In the image showing the mouse treated with the synthetic nanodrug (2× dose), myofibrils that were more linear and in order were observed. Muscular cells were numerous but low in volume in comparison with their identical cells in the nandrolone receiver model. Since the MyoD factor is necessary in transforming satellite cells into myoblasts – these myoblasts will change into myotubes when exposed to other factors like myogenin and MRF4 – the increase in the number of muscular cells in this image is justifiable.

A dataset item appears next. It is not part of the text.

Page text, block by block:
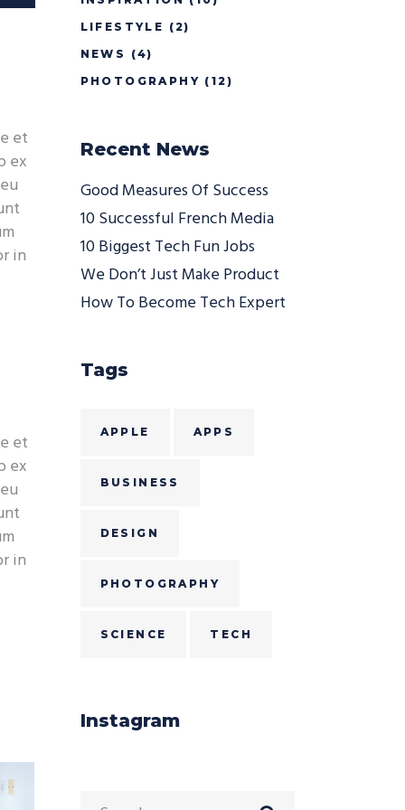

Evaluating the surface markers of CD4+ and CD8+ of T lymphocytes in blood samples received from three mice in groups 1, 3, and 5 using a flow cytometer
For 28 days, blood was sampled from the mice in groups 1, 3, and 5 on days 1–7, 12, 14, 22 and 28 after the injection, and the changes in CD4+/CD8+ related to T lymphocytes were evaluated with a flow cytometer (Bio-Rad Laboratories S3™ Cell Sorter; Hercules, CA, USA). Figure 10 shows the change in percentage of CD4+/CD8+ for the mice receiving the 2× dose drug in comparison with the normal level in group 1 on each day and Table 3 shows the results as mean ± standard deviation.
Figure 10.
The ratio of CD4+/CD8+ from the blood samples of the mice receiving 2× dose of liposome-dendrimer-glatiramer acetate + MyoD.
Table 3.
The data obtained from the average percentage of change of CD4+/CD8+ of drug receivers in comparison with group 1
| D-L-D | Day 1 | Day 2 | Day 3 | Day 4 | Day 5 | Day 6 | Day 7 | Day 12 | Day 14 | Day 22 | Day 28 |
|---|---|---|---|---|---|---|---|---|---|---|---|
| Mean ± SD | 2 ± 0.77 | 1 ± 0.55 | −9.3 ± 1.2 | −11 ± 1.77 | −22.5 ± 1.98 | −24.2 ± 2.09 | −33.3 ± 3.24 | 21.2 ± 1.56 | 31.3 ± 3.33 | 37.8 ± 2.87 | 40.2 ± 3.01 |
Abbreviations: SD, standard deviation; D-L-D, dendrimer-liposome-drug.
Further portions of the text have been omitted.